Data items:
***

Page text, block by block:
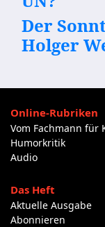
Der
Holger
Online-Rubriken
Vom Fachmann für
Humorkritik
Audio
Das Heft
Aktuelle Ausgabe
Abonnieren
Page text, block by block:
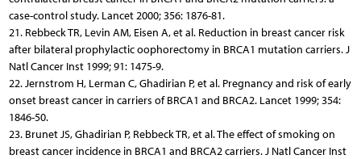
case-control study. Lancet 2000; 356: 1876-81.
21. Rebbeck TR, Levin AM, Eisen A, et al. Reduction in breast cancer risk
after bilateral prophylactic oophorectomy in BRCA1 mutation carriers. J
Natl Cancer Inst 1999; 91: 1475-9.
22. Jernstrom H, Lerman C, Ghadirian P, et al. Pregnancy and risk of early
onset breast cancer in carriers of BRCA1 and BRCA2. Lancet 1999; 354:
1846-50.
23. Brunet JS, Ghadirian P, Rebbeck TR, et al. The effect of smoking on
breast cancer incidence in BRCA1 and BRCA2 carriers. J Natl Cancer Inst
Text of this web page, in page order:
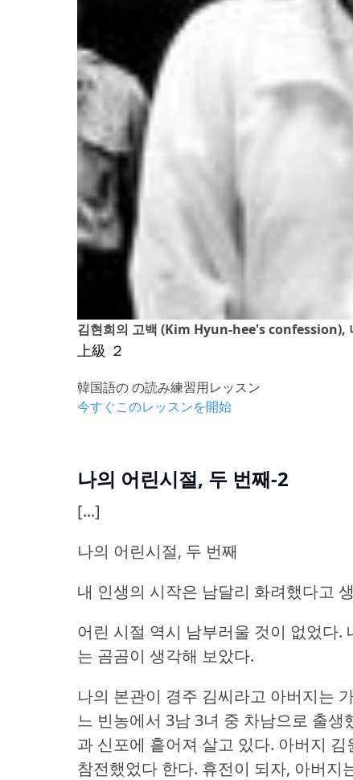
김현희의 고백 (Kim Hyun-hee's confession),
上級 ２
韓国語の の読み練習用レッスン
今すぐこのレッスンを開始
나의 어린시절, 두 번째-2
[...]
나의 어린시절, 두 번째
내 인생의 시작은 남달리 화려했다고
어린 시절 역시 남부러울 것이 없었다.
는 곰곰이 생각해 보았다.
나의 본관이 경주 김씨라고 아버지는
느 빈농에서 3남 3녀 중 차남으로 출생
과 신포에 흩어져 살고 있다. 아버지 김
참전했었다 한다. 휴전이 되자, 아버지
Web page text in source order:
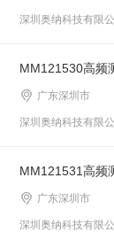
深圳奥纳科技有限
MM121530高频
广东深圳市
深圳奥纳科技有限
MM121531高频
广东深圳市
深圳奥纳科技有限
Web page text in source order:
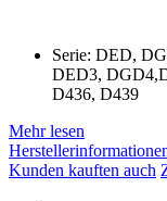
Serie: DED,
DED3,
D436, D439
Mehr lesen
Kunden kauften auch
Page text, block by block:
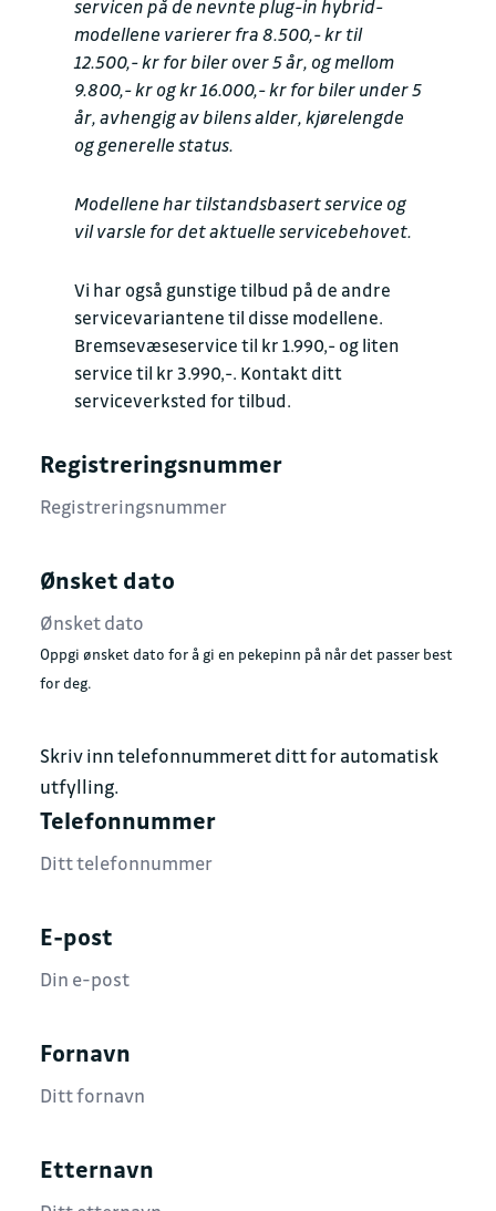
servicen på de nevnte plug-in hybrid-
modellene varierer fra 8.500,- kr til
12.500,- kr for biler over 5 år, og mellom
9.800,- kr og kr 16.000,- kr for biler under 5
år, avhengig av bilens alder, kjørelengde
og generelle status.
Modellene har tilstandsbasert service og
vil varsle for det aktuelle servicebehovet.
Vi har også gunstige tilbud på de andre
servicevariantene til disse modellene.
Bremsevæseservice til kr 1.990,- og liten
service til kr 3.990,-. Kontakt ditt
serviceverksted for tilbud.
Registreringsnummer
Ønsket dato
Oppgi ønsket dato for å gi en pekepinn på når det passer best
for deg.
Skriv inn telefonnummeret ditt for automatisk
utfylling.
Telefonnummer
E-post
Fornavn
Etternavn

***

Nothing but the lines from the one containing "Vi har også gunstige tilbud på de andre" through the end of the entries belongs in the answer; repeat them exactly.

**Solution for this exercise:**
Vi har også gunstige tilbud på de andre
servicevariantene til disse modellene.
Bremsevæseservice til kr 1.990,- og liten
service til kr 3.990,-. Kontakt ditt
serviceverksted for tilbud.
Registreringsnummer
Ønsket dato
Oppgi ønsket dato for å gi en pekepinn på når det passer best
for deg.
Skriv inn telefonnummeret ditt for automatisk
utfylling.
Telefonnummer
E-post
Fornavn
Etternavn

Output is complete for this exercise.